Steelers Fans Wont Like Where This 2026 Debate Is Headed

J.J. Jansen casts doubt on Pittsburgh's future, hinting at more mediocrity ahead despite new leadership.

Carolina Panthers long snapper J.J. Jansen didn’t exactly sell the Pittsburgh Steelers as must-watch material during a recent appearance on the NFL Daily podcast.

Jansen talked about former teammate Aaron Rodgers and Steelers head coach Mike McCarthy, and while he said he believes the two will work well together again in Pittsburgh, he wasn’t buying into a big leap for the team in 2026.

“I just don’t know that the team’s all that interesting, especially when you consider that division’s also got the Bengals and the Ravens… I still feel like they are a 9-8 team,” Jansen said. “They’re going to beat some teams that they shouldn’t and they’re going to lose some games that they shouldn’t. I would certainly trust the ball in Aaron’s hand in the fourth quarter, but it’s just an uninteresting 9-8, 10-7, 7-10 kind of team for me.”

Jansen is entering his 18th NFL season and is the league’s longest-tenured active player. He’s also the Panthers’ all-time leader in games played with 277.

After signing with the Green Bay Packers as an undrafted free agent in 2008, he never got into a regular-season game there before eventually landing in Carolina. Even so, he was around during the early Aaron Rodgers-Mike McCarthy years in Green Bay.

His projection lines up with the version of the Steelers fans have seen lately. Pittsburgh has finished with between nine and 10 wins in six of the last eight seasons, and the franchise hasn’t won a playoff game since the 2016 season, when it reached the AFC Championship Game before losing to the New England Patriots.

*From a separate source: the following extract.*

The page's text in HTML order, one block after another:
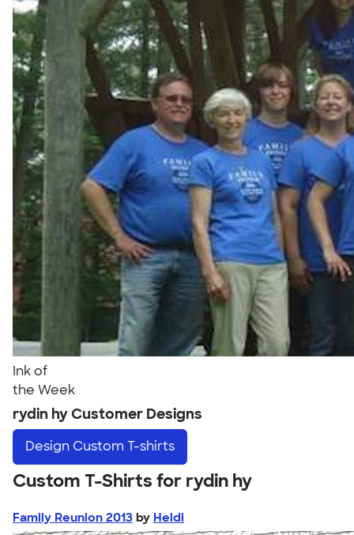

Mike Tomlin’s streak of never having a losing season has stayed intact, but the Steelers have still been stuck in that familiar middle ground: good enough to stay relevant, not good enough to break through.

That’s the gap Pittsburgh is trying to close with McCarthy. The hope is that a new voice, plus the Rodgers reunion, can push the team past the cycle of solid regular seasons that end without a postseason breakthrough.

Whether that actually happens is the big question now, especially with Rodgers seemingly headed for what could be the final stop of his Hall of Fame career.